The relationship between Bitcoin (BTC) and the S&P 500 is increasingly influenced by rising volatility in Treasury yields, marking a shift in market dynamics that could influence both asset classes. This has led to a rapid change in sentiment, with a bearish outlook taking shape in just a matter of hours.
The catalyst for this shift is the formation of a head-and-shoulders topping pattern on both Bitcoin and the S&P 500, which signals a potential reversal in the market trend. This pattern aligns with changes in the broader market environment that contributed to the strong rally in both assets following the U.S. elections.

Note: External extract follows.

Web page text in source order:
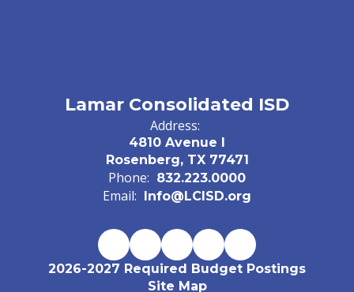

A key indicator driving this change is the MOVE index, which tracks expected 30-day volatility in the U.S. Treasury bond market. As the second-largest financial market globally, volatility in Treasuries often has a far-reaching effect on global financial conditions, spurring risk aversion across various markets, including cryptocurrencies.
After reaching a low point of 82 in mid-December, the MOVE index has begun to rise again, hitting 102.78 this Tuesday. The rise in volatility stems from stronger-than-expected manufacturing data, which suggests an economy that remains robust amid inflationary pressures. This has pushed Treasury yields higher, with the 30-year bond yield reaching 4.92%, its highest level since November, and the 10-year yield rising to 4.68%, the highest since May.
Bitcoin followed suit, falling 5% to $96,900, while the S&P 500 also dropped by more than 1%. The uptrend that followed the November U.S. election stalled in mid-December as the MOVE index started to rise, signaling potential challenges ahead for both assets.
In summary, the bond market’s rising volatility is becoming a significant driver of the overall market sentiment. For Bitcoin and the S&P 500 to regain bullish momentum, Treasury yields will need to stabilize. Given the rising trend in the MOVE index, the likelihood of both Bitcoin and the S&P 500 completing their head-and-shoulders reversal patterns is growing.